ルネが、露店で購入した物は、ヘビが酒に漬けられたヘビ酒。
つまり、それは薬師から見れば、薬草や魔物の一部を酒に漬けて作る調薬の一種。
その為、薬師であるルネにとっては、手元にあるそれは、薬と言う認識でしかない。
ゆえにルネは、ヘビ単体で見た時のような嫌悪感をヘビ酒に持っていなかった。
だが、コウヤの方は、見慣れないヘビのビン詰めに本気で嫌悪感を抱く。
魔物を前にしても恐怖感を露にしなかったコウヤ。
だが、こう言った生理的な感覚に訴え掛けて来る対象への嫌悪感は、拭えなかった。
ゆえに、コウヤは、ルネの意外な胆力に素直な感心を抱いた。
「はい。

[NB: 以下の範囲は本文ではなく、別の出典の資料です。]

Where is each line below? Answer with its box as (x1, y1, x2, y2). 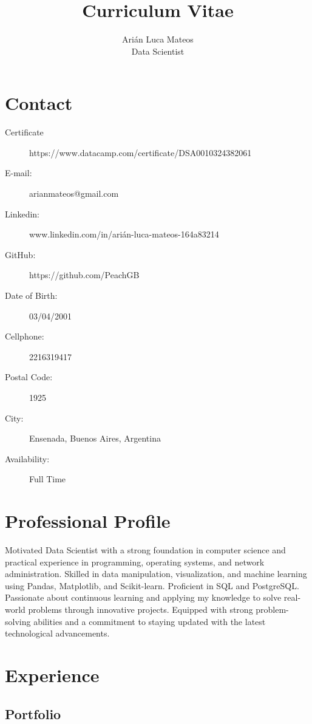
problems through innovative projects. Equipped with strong (28, 603, 253, 616)
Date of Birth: (5, 289, 58, 301)
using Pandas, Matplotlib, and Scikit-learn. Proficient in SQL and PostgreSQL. (5, 579, 299, 592)
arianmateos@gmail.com (29, 187, 119, 200)
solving (5, 615, 31, 627)
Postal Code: (5, 371, 53, 383)
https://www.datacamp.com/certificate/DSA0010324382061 (29, 146, 252, 159)
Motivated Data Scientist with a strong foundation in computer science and (5, 544, 286, 556)

薬酒は、同じ生薬を使っていたとしても薬湯とは違った効能になります」
薬湯は加熱して服用するが、薬酒は加熱しないで服用される。
その為、薬酒には、熱で成分が損なわれる事なく留まる、と言う特性が生じる。
この特性により、一種類の生薬を酒に漬けた物は、効能の一点強化が成される。
短期間で効果が現れる事を目的として生成されるのが、この薬酒となる。
逆に二種類以上の生薬を漬けた物は、複数の効能のバランスが取られていく。
複雑で慢性的な症状を、長期的な服用で改善するなら、こちらの薬酒が用いられる。
「薬酒は、調薬の効果を高める方法の一つなので、少し試作してみようと思います」
ルネは、受け取ったヘビ酒をマジックバックに収納すると、子狐に手を振って別れる。
こうして銀髪の子狐と別れたルネは、調剤屋で聞いた露店へと赴く。
そして、いくつかの薬草を入手したルネは、冒険者ギルドの一室へと戻った。
かくして、ルネは調薬の作成、と言う戦いの場に身を置くのであった。